Social Media has changed how we consume and search for information on the Web. All major search engines now index content from feeds and blogs. Traditionally, all search engine had to do was find the relevant documents and rank the matches (often based on relevance of the page w.r.t the query and authority of the site). This was fine when content on the Web was "static" for most part. So how has the presence of Social Media content changed the notion of "relevance" in today's search engines? I think that there are four things that need to be considered when ranking Social Media search results:
- Relevance: Clearly this is the most important criteria to be optimized. There is a good deal of research including many years of TREC to understand and improve search quality. It is a challenge to get a good tradeoff between precision and recall in any IR system. With Social Media content this tradeoff may additionally depend on when one is searching for a given query. Consider searching for "Obama election results" -- clearly, if this is being searched for during a primary election season (like today), what the user is looking for is a variety of opinions and might be willing to (to an extent) compromise on the precision in favor of a higher recall. Whereas if the same query was to be performed in 2009, it is precision that would matter most.

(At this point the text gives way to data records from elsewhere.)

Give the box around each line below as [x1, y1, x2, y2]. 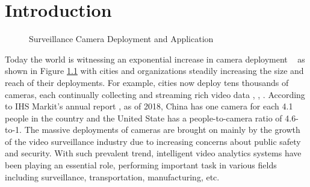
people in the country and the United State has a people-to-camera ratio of [5, 111, 282, 124]
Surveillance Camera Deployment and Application [29, 32, 214, 45]
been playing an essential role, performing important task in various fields [5, 159, 277, 171]
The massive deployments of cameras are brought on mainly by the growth [24, 123, 300, 136]
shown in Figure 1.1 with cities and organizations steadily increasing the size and [5, 64, 304, 77]
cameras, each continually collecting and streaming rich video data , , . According [5, 88, 305, 100]
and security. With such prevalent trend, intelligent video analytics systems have [5, 147, 302, 159]
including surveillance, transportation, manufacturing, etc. [5, 170, 220, 183]
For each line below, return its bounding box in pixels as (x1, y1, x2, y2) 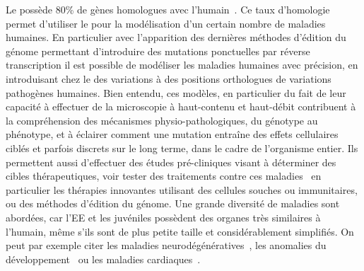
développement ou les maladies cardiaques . (6, 251, 201, 266)
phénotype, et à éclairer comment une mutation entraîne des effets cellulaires (6, 127, 339, 142)
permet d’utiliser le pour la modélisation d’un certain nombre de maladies (6, 16, 326, 30)
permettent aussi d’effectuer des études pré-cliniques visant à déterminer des (6, 154, 336, 169)
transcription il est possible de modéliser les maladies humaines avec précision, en (6, 57, 358, 72)
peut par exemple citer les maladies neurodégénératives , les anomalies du (6, 238, 327, 253)
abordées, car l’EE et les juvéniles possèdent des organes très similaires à (6, 209, 321, 224)
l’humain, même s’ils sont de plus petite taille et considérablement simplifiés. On (6, 224, 354, 238)
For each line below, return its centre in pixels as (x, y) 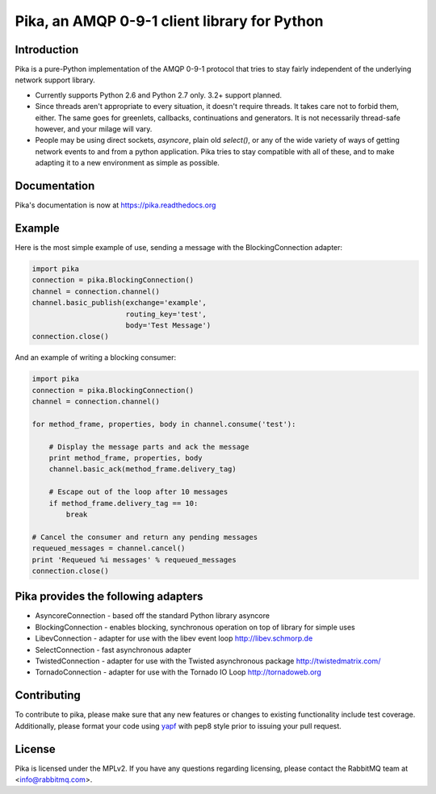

- Authority: PageRank, HITS and many other techniques measure a site's authority in the context of the entire graph. Traditionally, even authority is seen as a static measure of a page's importance, given all the links accumulated during the existence of the site. Is this really true in Social Media? Are all blogs equally authoritative -- always? It depends! With plenty of blogs being active and new blogs joining and leaving networks all the time, I think that the authority of a node may also change over time.
- Popularity: The "slashdot effect" (or is it the Techmeme effect now?) can make an interesting post or meme rapidly spread across the Blogosphere and causes it to suddenly rise in popularity. Popularity can be fleeting - something interesting, funny or just bizarre can gain a lot of links. These links accumulated in short bursts of time -- should not count as much as links (perhaps even fewer) that a blog received due to a sustained interest by a number of users over longer periods of times. For most part, graph analysis tools and algorithms tend to ignore this effect when ranking the importance of a node.
- Recency: Blog search engines provide ranked, relevant documents often sorted by recency. To me the interesting question is whether traditional search would also go this route and start offering ways to find recent documents? Given the proliferation of social media content in search results, this may soon be the case.
IMHO, The search engine that seems to do a good job at giving users final control over this granularity is Ask's blog search. It has a fantastic feature that lets you search based on "Relevance, Recency and Popularity". As we see a rapid increase in the portion of relevant blog and feed data presented regular search results, I guess Web search engines would find it compelling to rethink the traditional view of how they present search results.